We stayed in the city because my RRHB played a festival in Collingwood on Friday night, which meant that after leaving for summer hours, I had a whole band widow afternoon stretched out in front of me. One guess where I ended up: the garden. I did some weeding, picked some beans for dinner and tried to save as many of the tomatoes as humanly possible. We also had two more cucumbers and there are 4 more zucchinis growing.
The cucumber is waning, dying a slow death on the vine, and I’m actually mourning its going. I’ve eaten those cucumbers all summer as snacks and it’s a huge part of how I’m now winning the 18 Pound Challenge. When I saw the final slicer that I think will actually ripen out of the corner of my eye as I was attacking a weed patch near our lone corn plant that will probably not produce any corn, I actually gasped out loud. About a vegetable. So I brought it inside and tenderly sliced it up for dinner alongside the beans that are a mite bit happier now that I pulled the hulking squash out from in front of them (not to worry, our other squash plants are happily growing like mad just on the other side — they’re even starting to flower and bud).
Annnywaay, my Friday band widow afternoon/evening was spent watching some terribly girlie movies (Miss Pettigrew Lives for Day [utterly fetching and truly wonderful] and What Happens in Vegas [meh; of course, meh]) before passing out at about 10 PM and trying to read some of Marilynne Robinson’s Home. Two pages, maybe three?

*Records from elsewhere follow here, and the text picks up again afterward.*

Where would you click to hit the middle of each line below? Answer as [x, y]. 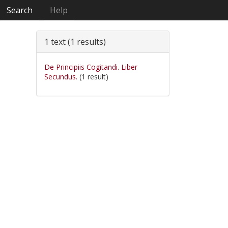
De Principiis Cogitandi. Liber [91, 67]
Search [20, 10]
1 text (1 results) [75, 42]
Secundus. [61, 77]
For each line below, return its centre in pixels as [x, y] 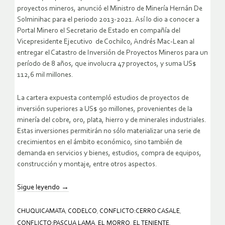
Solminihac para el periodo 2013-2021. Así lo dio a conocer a [108, 20]
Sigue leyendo [39, 187]
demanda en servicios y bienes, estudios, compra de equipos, [109, 153]
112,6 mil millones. [45, 75]
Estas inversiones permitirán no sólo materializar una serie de [109, 131]
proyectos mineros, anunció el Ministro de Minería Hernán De [110, 9]
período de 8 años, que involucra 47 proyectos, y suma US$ [107, 64]
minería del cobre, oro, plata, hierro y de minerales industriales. [112, 120]
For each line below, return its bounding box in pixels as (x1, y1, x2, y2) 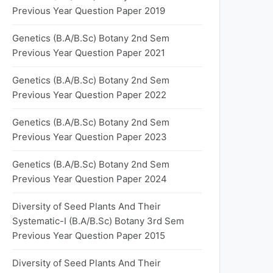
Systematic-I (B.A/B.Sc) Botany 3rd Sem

On Saturday I managed to do more gardening (more weeding; more watering) before meeting Tara for lunch before we went to go see Sisterhood of the Traveling Pants 2. Aw, those pants, still so enjoyable in a totally can’t-believe-this-cheesy-movie-made-me-cry-more-than-once kind of way. There were some parts that were so ridiculous that we were laughing when we (obviously) shouldn’t have been, but that’s what those movies are for. The most hilarious part of the film wasn’t even on screen. When Kyle MacLachlan showed up as the artsy drama teacher at Carmen’s summer stock, a woman in the row behind us exclaimed, “Oh my god!” Heh. Among other annoyances: why on earth would anyone wear white eyelet to a charcoal drawing class? To any art class? The guy from Swingtown does a terrible Greek accent and is forced to say lines like, “we are terrible at not loving each other.” Bridget goes to an archaeological dig and kisses the bones, all the while bouncing around and then PLAYING SOCCER next to the dig. As Tara said, “She’s a worse archaeologist than Indiana Jones.” But we forgive these indiscretions and even the truly awful pants because they did a really good, honest job of those moments that either change friendship forever or let it evolve as their lives evolve. Those were the parts that made me all teary.

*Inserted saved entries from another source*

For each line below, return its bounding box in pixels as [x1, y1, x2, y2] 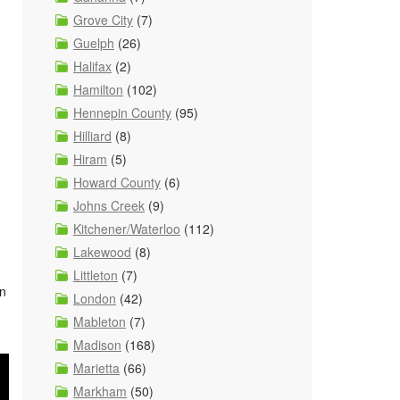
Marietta [73, 359, 120, 377]
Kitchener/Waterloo [73, 220, 180, 237]
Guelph [73, 34, 114, 52]
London [73, 289, 116, 307]
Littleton [73, 266, 118, 284]
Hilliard [73, 127, 112, 145]
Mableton [73, 312, 126, 330]
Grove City [73, 11, 133, 29]
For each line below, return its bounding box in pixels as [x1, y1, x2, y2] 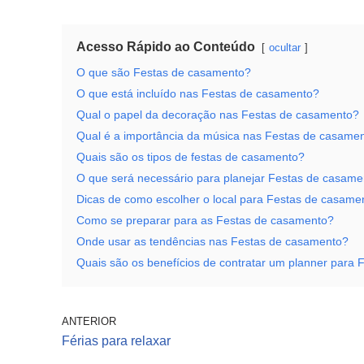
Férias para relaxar [62, 334, 171, 348]
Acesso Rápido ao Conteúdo [76, 40, 255, 54]
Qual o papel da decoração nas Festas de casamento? [76, 108, 359, 121]
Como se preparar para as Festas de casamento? [76, 214, 334, 227]
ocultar [269, 41, 301, 54]
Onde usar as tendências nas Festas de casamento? [76, 235, 349, 248]
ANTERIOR [62, 315, 116, 327]
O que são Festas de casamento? [76, 66, 251, 79]
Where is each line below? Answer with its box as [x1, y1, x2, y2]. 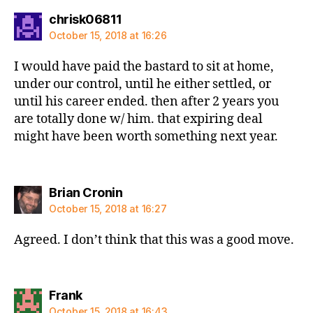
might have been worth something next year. [14, 129, 278, 145]
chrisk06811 [49, 12, 122, 27]
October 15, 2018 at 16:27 [49, 202, 167, 214]
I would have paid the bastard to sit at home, [14, 59, 274, 75]
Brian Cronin [49, 184, 122, 200]
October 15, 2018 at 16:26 [49, 29, 167, 41]
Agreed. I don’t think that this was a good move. [14, 231, 294, 248]
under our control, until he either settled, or [14, 76, 271, 92]

Then it was back on my bike and home to see my RRHB for about 10 minutes before he left for his show at the Horseshoe last night. Meredith came down and met me for a drink beforehand, and then it was off for a night of rock as Fembots played with Cuff the Duke (and I’m so sorry but I don’t remember the other opening band as I completely missed them!). A truly fun four beer evening complete with a joke, a very tall man bobbing his head, and a couple that made out on the dance floor while pretending to be in grade eight. They were awesome.

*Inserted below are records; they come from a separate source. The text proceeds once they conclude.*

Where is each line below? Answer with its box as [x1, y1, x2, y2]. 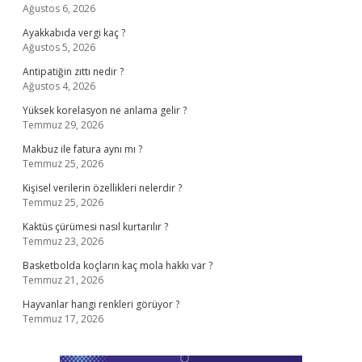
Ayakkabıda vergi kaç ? [23, 26, 125, 40]
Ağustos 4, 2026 [23, 79, 95, 93]
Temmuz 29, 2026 [23, 118, 103, 132]
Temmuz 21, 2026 [23, 273, 103, 287]
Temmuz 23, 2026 [23, 234, 103, 248]
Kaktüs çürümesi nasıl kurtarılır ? [23, 220, 168, 234]
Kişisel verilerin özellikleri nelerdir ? [23, 181, 182, 195]
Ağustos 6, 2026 [23, 2, 95, 15]

Despite my ridiculous hangover, I crawled out of bed at 7 AM this morning and couldn’t get back to sleep. As a result, I finished a book, biked down to the farmer’s market in Liberty Village, bought some great vegetables, biked home (HOLY CRAP IT WAS HOT AND HARD), and then cleaned out the fridge all before 10:30 AM. We’ve already come and gone from Kensington Market and now I have the whole afternoon in front of me to work on my Classic Starts and finish up my last Harlequin assignment for this month. That’s if I don’t collapse on my keyboard as the dregs of whatever energy I do have left piss out top like the rest of an empty keg (does that even make sense?).
Happy Sunday all.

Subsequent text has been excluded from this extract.